Пушкин и религия (окончание)

Декабрь 28th 2015 -

При том, что у поэта нет никаких иллюзий относительно будущего, у него есть желание жить, потому что есть надежда на возможность пережить новые «наслаждения» земной жизни, включая наслаждение искусством, любовью, возможно­стью мыслить и, как это ни парадоксально, даже страдать (об этих наслаждениях земной жизни Пушкин напишет и позже в «Из Пиндемонти»). Совсем по-другому звучит «Пора, мой друг, пора!», где уже нет надежды на возможность счастья и где появляются мотивы жажды покоя, побега от «мышьей беготни» земной жизни «в обитель дальную трудов и чистых нег». В сохранившемся плане продолжения этого стихотворения, в котором Пушкин пишет о своих мечтах, после упоминания о деревенской жизни, книгах, семье, «трудах поэтиче­ских» идет: «религия, смерть». Таким образом, обращение к религии здесь, как и в «Страннике», ассоциируется со смертью.

Подобные противоречия встречаются в лирике Пушкина конца 1820-х и особенно начала 1830-х годов неоднократно. Заканчивая шестую главу «Онегина», Пушкин пишет:

А ты, младое вдохновенье,
Волнуй мое воображенье,
Дремоту сердца оживляй,
В мой угол чаще прилетай,
Не дай остыть душе поэта,
Ожесточиться, очерстветь
И наконец окаменеть...

После этого появляются «Каков я прежде был, таков и ныне я» (1828), «О нет, мне жизнь не надоела» (?), «Элегия» (1830), где он как бы уговаривает себя, что жизнь не кончена. А с другой стороны — все растущее количество стихотворений о смерти: «Три ключа» (1827), «Дорожные жалобы» (1829), «Брожу ли я вдоль улиц шумных» (1829), «Мона­стырь на Казбеке» (1829), «Чем чаще празднует Лицей» (1831), «Пора, мой друг, пора!» (1834), «Ода LVI. (Из Анакреона)» («Поредели, побелели») (1835), «Родрик» (1835), «Странник» (1835), «…Вновь я посетил» (1835) и так называемый «Каменноостровский цикл» (1836), причем в стихотворениях 1830-х годов тема смерти все больше сопрягается с религиозными мотивами. Создается впечатление, что Пушкин то примиряется с мыслью о приближающейся смерти, то отталкивает ее от себя; он то чувствует, что не готов к смерти, и обращается к религии («Отцы пустынники»), то размышляет о самоубийстве, то признается, что не в силах преодолеть соблазны земной жизни («Напрасно я бегу к сионским высотам»), и заклинает «младое вдохновенье» не покидать его.
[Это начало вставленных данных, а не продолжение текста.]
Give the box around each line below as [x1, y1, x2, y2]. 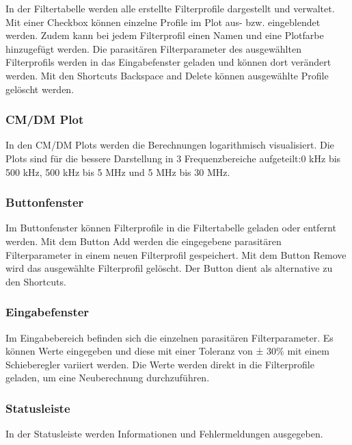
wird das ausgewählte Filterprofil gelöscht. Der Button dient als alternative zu [5, 261, 333, 275]
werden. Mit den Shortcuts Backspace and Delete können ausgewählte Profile [5, 68, 329, 82]
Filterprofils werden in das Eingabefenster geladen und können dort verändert [5, 55, 331, 69]
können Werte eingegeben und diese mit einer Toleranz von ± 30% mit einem [5, 344, 329, 358]
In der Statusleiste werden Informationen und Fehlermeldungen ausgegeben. [5, 427, 323, 441]
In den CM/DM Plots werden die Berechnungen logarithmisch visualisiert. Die [5, 138, 334, 152]
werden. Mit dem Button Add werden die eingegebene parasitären [5, 233, 282, 248]
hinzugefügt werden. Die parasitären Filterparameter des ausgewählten [5, 41, 301, 55]
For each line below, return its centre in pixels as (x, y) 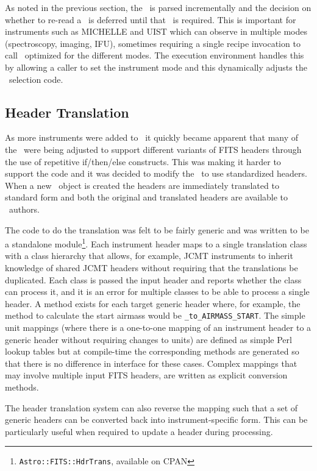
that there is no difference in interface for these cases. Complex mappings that (151, 363)
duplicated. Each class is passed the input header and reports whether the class (153, 279)
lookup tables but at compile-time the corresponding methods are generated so (152, 351)
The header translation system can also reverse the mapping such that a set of (151, 407)
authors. (24, 209)
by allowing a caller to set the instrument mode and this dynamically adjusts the (156, 67)
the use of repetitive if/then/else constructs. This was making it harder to (143, 161)
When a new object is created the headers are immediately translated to (142, 185)
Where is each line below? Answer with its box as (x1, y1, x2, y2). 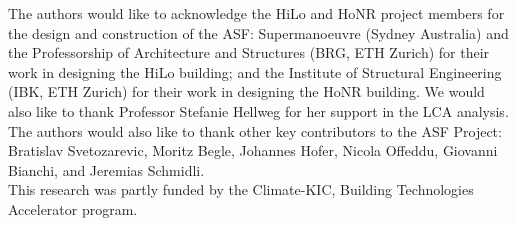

В «Мудрости Пушкина» Гершензон пишет, что «самый общий и основной догмат Пушкина <...> есть уверенность, что бытие является в двух видах: как полнота и как неполнота, ущербность», причем разница между ними состоит в том, что «полнота <...> пребывает в невозмутимом покое, тогда как ущербное <...> всегда стремится и движется». Исследователь полагает, что «всюду, где он [Пушкин] изображал совершенство, он показывал его бесстрастным, пассивным, неподвижным»38 и связывал его с идеей Бога, созерцание которого вызывает умиление, в то время как жажда активности, деятельности, удовлетворения желаний принадлежит «демоническому», «ущербному». Эти соображения Гершензона за­служивают внимания, но, как мне кажется, то, что он называет «ущербностью», на самом деле есть «живая жизнь», а то, что он называет «полнотой», есть смерть. Пушкин был натурой страстной и чувственной, он любил жизнь во всех ее проявлениях, будь то любовь, политическая и общественная деятельность, война, наслаждение искусством, красотой природы и прежде всего — творчество. Поэтому мечта о «покое и воле» и о бегстве «в заоблачную келью, / В соседство Бога» выражала не стремление Пушкина, говоря словами Гершензона, к «полноте», а была следствием его глубокой устало­сти, страха перед старостью и «окаменением»39 . Не это ли он имел в виду, заканчивая «Онегина» словами:

Блажен, кто праздник жизни рано

Оставил, не допив до дна
Бокала полного вина,
Кто не дочел ее романа
И вдруг умел расстаться с ним,
Как я с Онегиным моим40 .

Хочется думать, что Пушкин ошибался, что его ожидала не старость, а полная зрелость и что он, судя по его сохранившимся замыслам, был накануне создания новых замечательных произведений. Но он, по-видимому, думал иначе: ему казалось, что для него наступает «закат печальный».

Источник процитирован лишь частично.